*Extracted records*
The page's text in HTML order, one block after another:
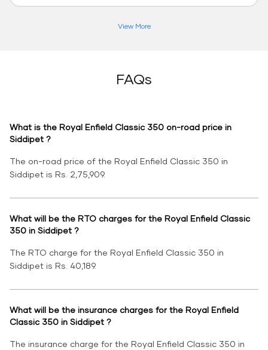
View More
FAQs
What is the Royal Enfield Classic 350 on-road price in
Siddipet ?
The on-road price of the Royal Enfield Classic 350 in
Siddipet is Rs. 2,75,909.
What will be the RTO charges for the Royal Enfield Classic
350 in Siddipet ?
The RTO charge for the Royal Enfield Classic 350 in
Siddipet is Rs. 40,189.
What will be the insurance charges for the Royal Enfield
Classic 350 in Siddipet ?
The insurance charge for the Royal Enfield Classic 350 in
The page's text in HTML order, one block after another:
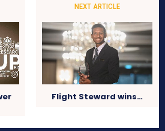
NEXT ARTICLE
Flight Steward wins…
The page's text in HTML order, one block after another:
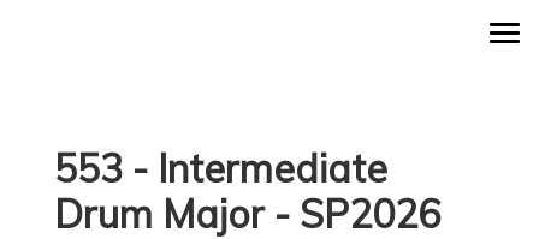
553 - Intermediate
Drum Major - SP2026
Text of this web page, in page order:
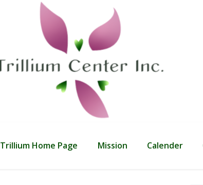
Trillium Home Page Mission Calender
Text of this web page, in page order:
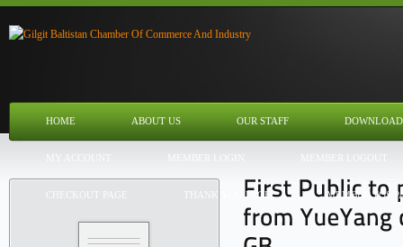
HOME ABOUT US OUR STAFF
MY ACCOUNT MEMBER LOGIN MEMBER LOGOUT
CHECKOUT PAGE THANK YOU PAGE MEMBER TOS
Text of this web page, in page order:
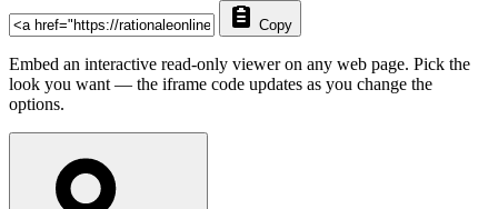
Copy
Embed an interactive read-only viewer on any web page. Pick the
look you want — the iframe code updates as you change the
options.
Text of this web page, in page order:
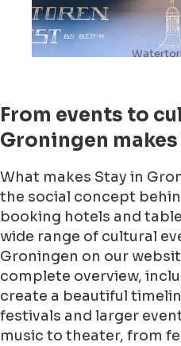
From events to
Groningen
What makes Stay in
the social concept
booking hotels and
wide range of cultural
Groningen on our
complete overview,
create a beautiful
festivals and larger
music to theater, from
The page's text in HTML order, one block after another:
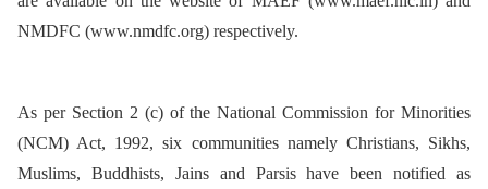
NMDFC (www.nmdfc.org) respectively.
As per Section 2 (c) of the National Commission for Minorities
(NCM) Act, 1992, six communities namely Christians, Sikhs,
Muslims, Buddhists, Jains and Parsis have been notified as
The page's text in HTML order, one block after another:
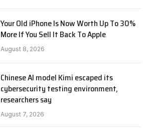
Your Old iPhone Is Now Worth Up To 30%
More If You Sell It Back To Apple
August 8, 2026
Chinese AI model Kimi escaped its
cybersecurity testing environment,
researchers say
August 7, 2026
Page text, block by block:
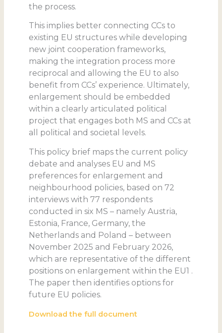
the process.
This implies better connecting CCs to
existing EU structures while developing
new joint cooperation frameworks,
making the integration process more
reciprocal and allowing the EU to also
benefit from CCs’ experience. Ultimately,
enlargement should be embedded
within a clearly articulated political
project that engages both MS and CCs at
all political and societal levels.
This policy brief maps the current policy
debate and analyses EU and MS
preferences for enlargement and
neighbourhood policies, based on 72
interviews with 77 respondents
conducted in six MS – namely Austria,
Estonia, France, Germany, the
Netherlands and Poland – between
November 2025 and February 2026,
which are representative of the different
positions on enlargement within the EU1 .
The paper then identifies options for
future EU policies.
Download the full document
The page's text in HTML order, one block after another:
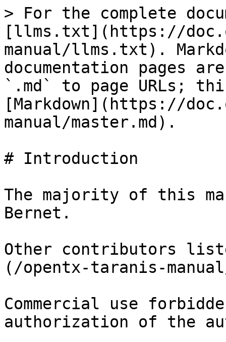
> For the complete
[llms.txt](https://
manual/llms.txt).
documentation pages
`.md` to page URLs;
[Markdown](https://
manual/master.md).
# Introduction
The majority of this
Bernet.
Other contributors
(/opentx-taranis-
Commercial use
authorization of the
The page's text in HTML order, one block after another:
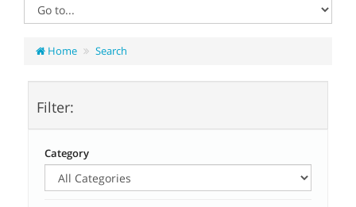
Home Search
Filter:
Category
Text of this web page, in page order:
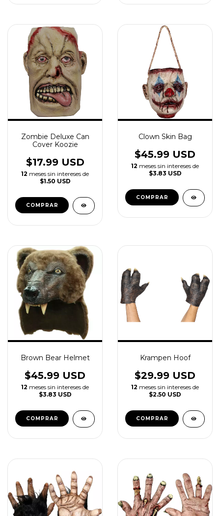
Zombie Deluxe Can
Cover Koozie
$17.99 USD
12 meses sin intereses de
$1.50 USD
Clown Skin Bag
$45.99 USD
12 meses sin intereses de
$3.83 USD
Brown Bear Helmet
$45.99 USD
12 meses sin intereses de
$3.83 USD
Krampen Hoof
$29.99 USD
12 meses sin intereses de
$2.50 USD
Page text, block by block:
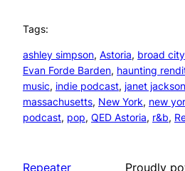
Tags:
ashley simpson, Astoria, broad city
Evan Forde Barden, haunting
music, indie podcast, janet jackson
massachusetts, New York, new
podcast, pop, QED Astoria, r&b,
Repeater Proudly
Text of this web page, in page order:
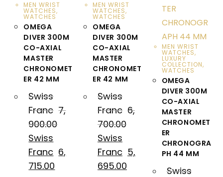
MEN WRIST
WATCHES,
WATCHES
OMEGA
DIVER 300M
CO-AXIAL
MASTER
CHRONOMET
ER 42 MM
Swiss
Franc 7,
900.00
Swiss
Franc 6,
715.00
MEN WRIST
WATCHES,
WATCHES
OMEGA
DIVER 300M
CO-AXIAL
MASTER
CHRONOMET
ER 42 MM
Swiss
Franc 6,
700.00
Swiss
Franc 5,
695.00
MEN WRIST
WATCHES,
LUXURY
COLLECTION,
WATCHES
OMEGA
DIVER 300M
CO-AXIAL
MASTER
CHRONOMET
ER
CHRONOGRA
PH 44 MM
Swiss
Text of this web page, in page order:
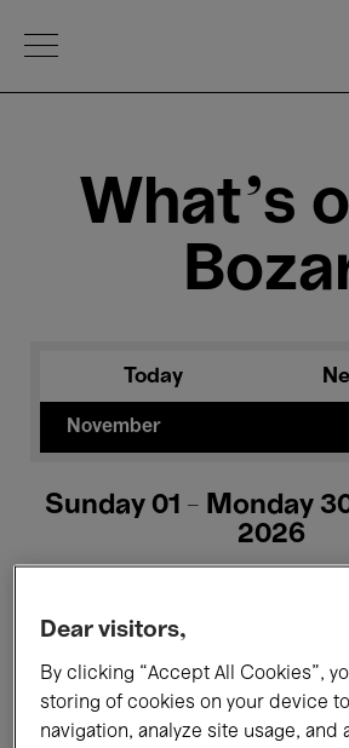
Open Menu
What's
Today
November
Sunday 01 - Monday
2026
All events Concerts
Films Performances
Dear visitors,
By clicking “Accept All Cookies”,
storing of cookies on your device
navigation, analyze site usage, and
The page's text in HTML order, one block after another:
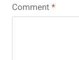
Comment *
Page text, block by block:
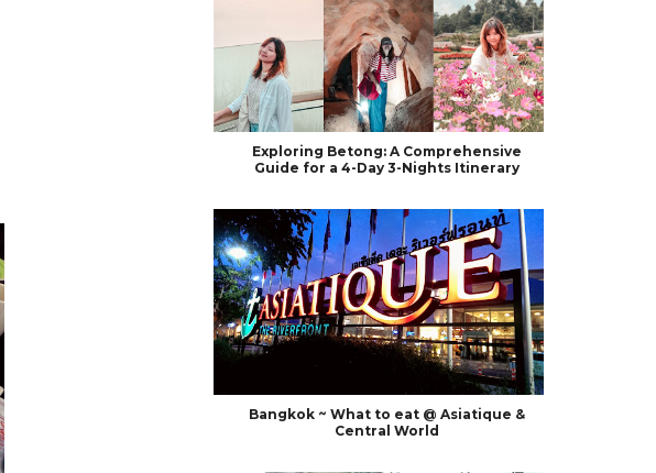
Exploring Betong: A Comprehensive
Guide for a 4-Day 3-Nights Itinerary
Bangkok ~ What to eat @ Asiatique &
Central World
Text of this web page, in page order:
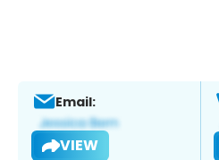
Email:
VIEW
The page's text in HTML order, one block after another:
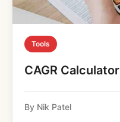
Tools
CAGR Calculator
By Nik Patel
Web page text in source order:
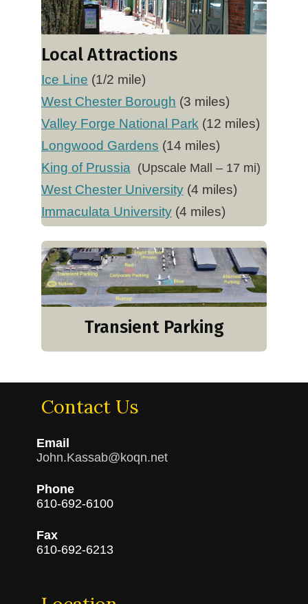
Local Attractions
Ice Line (1/2 mile)
West Chester Borough (3 miles)
Valley Forge National Park (12 miles)
Longwood Gardens (14 miles)
King of Prussia (Upscale Mall – 17 mi)
West Chester University (4 miles)
Immaculata University (4 miles)
Transient Parking
Contact Us
Email
John.Kassab@koqn.net
Phone
610-692-6100
Fax
610-692-6213
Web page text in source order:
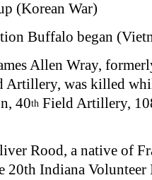
(Korean War)
Buffalo began
Allen Wray,
Artillery, was killed
40th Field Artillery,
Rood, a native of
Indiana Volunteer
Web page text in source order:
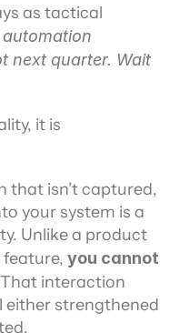
as tactical
next quarter. Wait
that isn’t captured,
your system is a
Unlike a product
you cannot
That interaction
either strengthened
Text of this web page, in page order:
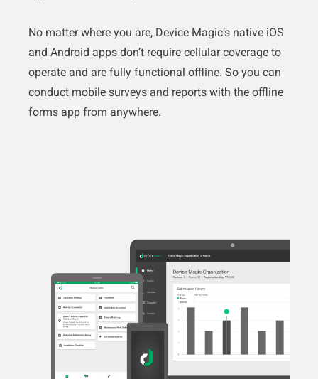
No matter where you are, Device Magic’s native iOS
and Android apps don’t require cellular coverage to
operate and are fully functional offline. So you can
conduct mobile surveys and reports with the offline
forms app from anywhere.
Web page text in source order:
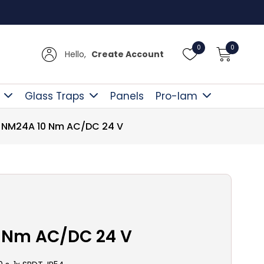
Hello, Create Account
0 0
Glass Traps Panels Pro-lam
NM24A 10 Nm AC/DC 24 V
Nm AC/DC 24 V
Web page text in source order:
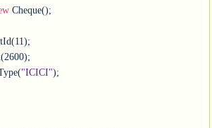
Cheque();
"ICICI");
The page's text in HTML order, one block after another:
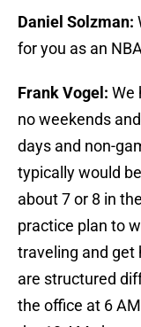
Daniel Solzman:
for you as an
Frank Vogel: We
no weekends
days and non-
typically would
about 7 or 8 in
practice plan to
traveling and get
are structured
the office at 6
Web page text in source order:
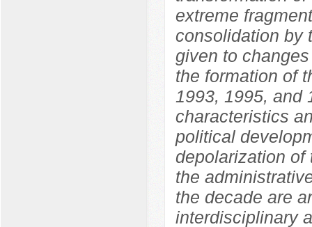
extreme
consolidation by
given to
the formation of
1993, 1995, and
characteristics
political
depolarization of
the
the decade are
interdisciplinary

*DESCRIPTION OF THE TASK*
Text only, no pictures: copy every entry exactly.

*THE ANSWER*
The page's text in HTML order, one block after another:
View More
FAQs
What is the Royal Enfield Classic 350 on-road price in
Siddipet ?
The on-road price of the Royal Enfield Classic 350 in
Siddipet is Rs. 2,75,909.
What will be the RTO charges for the Royal Enfield Classic
350 in Siddipet ?
The RTO charge for the Royal Enfield Classic 350 in
Siddipet is Rs. 40,189.
What will be the insurance charges for the Royal Enfield
Classic 350 in Siddipet ?
The insurance charge for the Royal Enfield Classic 350 in
The page's text in HTML order, one block after another:
NEXT ARTICLE
Flight Steward wins…
The page's text in HTML order, one block after another:
553 - Intermediate
Drum Major - SP2026
Text of this web page, in page order:
Trillium Home Page Mission Calender
Text of this web page, in page order:
HOME ABOUT US OUR STAFF
MY ACCOUNT MEMBER LOGIN MEMBER LOGOUT
CHECKOUT PAGE THANK YOU PAGE MEMBER TOS
Text of this web page, in page order:
Copy
Embed an interactive read-only viewer on any web page. Pick the
look you want — the iframe code updates as you change the
options.
Text of this web page, in page order:
From events to
Groningen
What makes Stay in
the social concept
booking hotels and
wide range of cultural
Groningen on our
complete overview,
create a beautiful
festivals and larger
music to theater, from
The page's text in HTML order, one block after another:
NMDFC (www.nmdfc.org) respectively.
As per Section 2 (c) of the National Commission for Minorities
(NCM) Act, 1992, six communities namely Christians, Sikhs,
Muslims, Buddhists, Jains and Parsis have been notified as
The page's text in HTML order, one block after another:
Your Old iPhone Is Now Worth Up To 30%
More If You Sell It Back To Apple
August 8, 2026
Chinese AI model Kimi escaped its
cybersecurity testing environment,
researchers say
August 7, 2026
Page text, block by block:
the process.
This implies better connecting CCs to
existing EU structures while developing
new joint cooperation frameworks,
making the integration process more
reciprocal and allowing the EU to also
benefit from CCs’ experience. Ultimately,
enlargement should be embedded
within a clearly articulated political
project that engages both MS and CCs at
all political and societal levels.
This policy brief maps the current policy
debate and analyses EU and MS
preferences for enlargement and
neighbourhood policies, based on 72
interviews with 77 respondents
conducted in six MS – namely Austria,
Estonia, France, Germany, the
Netherlands and Poland – between
November 2025 and February 2026,
which are representative of the different
positions on enlargement within the EU1 .
The paper then identifies options for
future EU policies.
Download the full document
The page's text in HTML order, one block after another:
> For the complete
[llms.txt](https://
manual/llms.txt).
documentation pages
`.md` to page URLs;
[Markdown](https://
manual/master.md).
# Introduction
The majority of this
Bernet.
Other contributors
(/opentx-taranis-
Commercial use
authorization of the
The page's text in HTML order, one block after another:
Home Search
Filter:
Category
Text of this web page, in page order:
Zombie Deluxe Can
Cover Koozie
$17.99 USD
12 meses sin intereses de
$1.50 USD
Clown Skin Bag
$45.99 USD
12 meses sin intereses de
$3.83 USD
Brown Bear Helmet
$45.99 USD
12 meses sin intereses de
$3.83 USD
Krampen Hoof
$29.99 USD
12 meses sin intereses de
$2.50 USD
Page text, block by block:
Tags:
ashley simpson, Astoria, broad city
Evan Forde Barden, haunting
music, indie podcast, janet jackson
massachusetts, New York, new
podcast, pop, QED Astoria, r&b,
Repeater Proudly
Text of this web page, in page order:
MEN WRIST
WATCHES,
WATCHES
OMEGA
DIVER 300M
CO-AXIAL
MASTER
CHRONOMET
ER 42 MM
Swiss
Franc 7,
900.00
Swiss
Franc 6,
715.00
MEN WRIST
WATCHES,
WATCHES
OMEGA
DIVER 300M
CO-AXIAL
MASTER
CHRONOMET
ER 42 MM
Swiss
Franc 6,
700.00
Swiss
Franc 5,
695.00
MEN WRIST
WATCHES,
LUXURY
COLLECTION,
WATCHES
OMEGA
DIVER 300M
CO-AXIAL
MASTER
CHRONOMET
ER
CHRONOGRA
PH 44 MM
Swiss
Text of this web page, in page order:
Open Menu
What's
Today
November
Sunday 01 - Monday
2026
All events Concerts
Films Performances
Dear visitors,
By clicking “Accept All Cookies”,
storing of cookies on your device
navigation, analyze site usage, and
The page's text in HTML order, one block after another:
Comment *
Page text, block by block:
Exploring Betong: A Comprehensive
Guide for a 4-Day 3-Nights Itinerary
Bangkok ~ What to eat @ Asiatique &
Central World
Text of this web page, in page order:
Email:
VIEW
The page's text in HTML order, one block after another:
Tools
CAGR Calculator
By Nik Patel
Web page text in source order:
Local Attractions
Ice Line (1/2 mile)
West Chester Borough (3 miles)
Valley Forge National Park (12 miles)
Longwood Gardens (14 miles)
King of Prussia (Upscale Mall – 17 mi)
West Chester University (4 miles)
Immaculata University (4 miles)
Transient Parking
Contact Us
Email
John.Kassab@koqn.net
Phone
610-692-6100
Fax
610-692-6213
Web page text in source order:
(Korean War)
Buffalo began
Allen Wray,
Artillery, was killed
40th Field Artillery,
Rood, a native of
Indiana Volunteer
Web page text in source order:
as tactical
next quarter. Wait
that isn’t captured,
your system is a
Unlike a product
you cannot
That interaction
either strengthened
Text of this web page, in page order:
No matter where you are, Device Magic’s native iOS
and Android apps don’t require cellular coverage to
operate and are fully functional offline. So you can
conduct mobile surveys and reports with the offline
forms app from anywhere.
Web page text in source order:
Hello, Create Account
0 0
Glass Traps Panels Pro-lam
NM24A 10 Nm AC/DC 24 V
Nm AC/DC 24 V
Web page text in source order:
Cheque();
"ICICI");
The page's text in HTML order, one block after another:
Daniel Solzman:
for you as an
Frank Vogel: We
no weekends
days and non-
typically would
about 7 or 8 in
practice plan to
traveling and get
are structured
the office at 6
Web page text in source order:
extreme
consolidation by
given to
the formation of
1993, 1995, and
characteristics
political
depolarization of
the
the decade are
interdisciplinary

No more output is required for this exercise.